See below for a summary of the voting on the Arrangement Resolution. 

Approval of Other Matters 

In addition to the Arrangement Resolution, at the Meeting, Premier Shareholders also overwhelmingly approved: (i) an ordinary resolution approving certain amendments to the amended and restated share incentive plan of Premier dated May 23, 2019, (ii) an ordinary resolution approving an omnibus share incentive plan of i-80 Gold, (iii) an ordinary resolution of disinterested shareholders approving the private placement of subscription receipts of i-80 Gold (the “Subscription Receipts”) at a price of no less than C$2.50 per Subscription Receipts for aggregate gross proceeds of up to US$75 million, with each Subscription Receipt exchangeable for either (x) one common shares of i-80 Gold (the “i-80 Shares“), or (y) a unit, consisting of one i-80 Share and up to one quarter of one common share purchase warrant of i-80 (“i-80 Warrants“), and (iv) an ordinary resolution approving the exercise price of i-80 Warrants issuable to affiliates of Waterton Global Resource Management, Inc. in connection with the acquisition of the Getchell Project from Waterton.

A report of voting results describing the matters voted upon at the Meeting and details regarding the number of Premier Shares voted in favour of each of the foregoing resolutions is available on SEDAR ( under Premier’s issuer profile. 

Transaction Update 

Having obtained the requisite approval of the Arrangement Resolution at the Meeting, the parties are continuing to work diligently towards closing the Arrangement. To that end, the parties are awaiting approval from the Federal Economic Competition Commission in Mexico (“COFECE“) in order to consummate the Arrangement. The parties are aiming to close the Arrangement shortly after the receipt of such COFECE approval, subject to the satisfaction or waiver of other closing conditions. 
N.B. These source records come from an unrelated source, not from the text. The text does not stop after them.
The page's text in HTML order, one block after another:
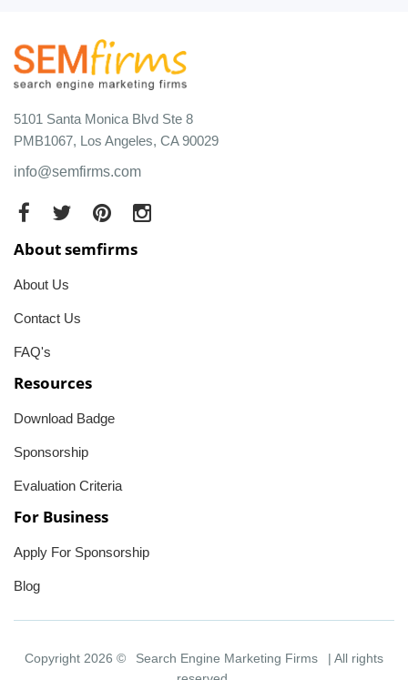
5101 Santa Monica Blvd Ste 8
PMB1067, Los Angeles, CA 90029
info@semfirms.com
About semfirms
About Us
Contact Us
FAQ's
Resources
Download Badge
Sponsorship
Evaluation Criteria
For Business
Apply For Sponsorship
Blog
Copyright 2026 © Search Engine Marketing Firms
| All rights
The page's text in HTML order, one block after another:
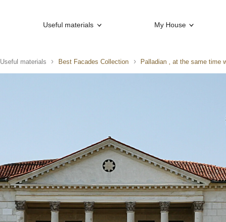
Useful materials My House
Useful materials Best Facades Collection Palladian , at the same time
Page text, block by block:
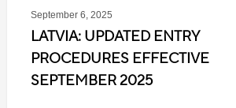
September 6, 2025
LATVIA: UPDATED ENTRY
PROCEDURES EFFECTIVE
SEPTEMBER 2025
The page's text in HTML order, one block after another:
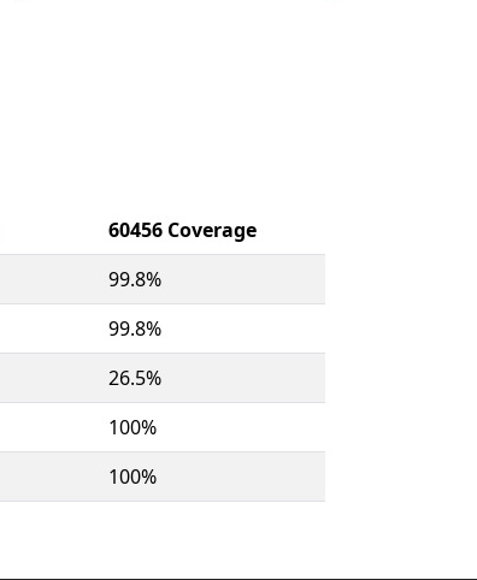
60456 Coverage
99.8%
99.8%
26.5%
100%
100%
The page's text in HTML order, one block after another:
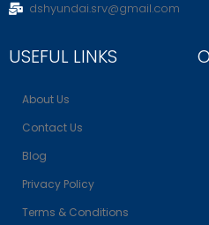
dshyundai.srv@gmail.com
USEFUL LINKS
About Us
Contact Us
Blog
Privacy Policy
Terms & Conditions

Further details regarding the Arrangement are set out in the management information circular of Premier dated January 25, 2021 and the news releases of Premier dated February 1, 2021 and February 16, 2021, each of which are available on Premier’s SEDAR profile. 

About Premier & i-80 

Premier is a gold producer and respected exploration and development company with a high-quality portfolio of precious metals projects in proven, accessible, and safe mining jurisdictions in Canada, the United States and Mexico. On December 16, 2020, Equinox Gold Corp. and Premier Gold Mines Limited announced that the companies have entered into a definitive agreement whereby Equinox Gold will acquire all the outstanding shares of Premier. Concurrently, Premier will spin-out to its shareholders shares of a newly created US-focused gold production and development company to be called i-80 Gold Corp.

Premier remains focused on creating i-80 as a Nevada-focused mining company with an organic pipeline of assets to achieve mid-tier gold producer status. In addition to its producing mine, El Nino at South Arturo, Premier is beginning to plan for future production growth through the potential addition of the Phases 1 & 3 open pits at South Arturo, advancing the Pinson underground and open pit opportunities at the Getchell Project, and completing permitting and the underground development plan for the 100%-owned McCoy-Cove Property.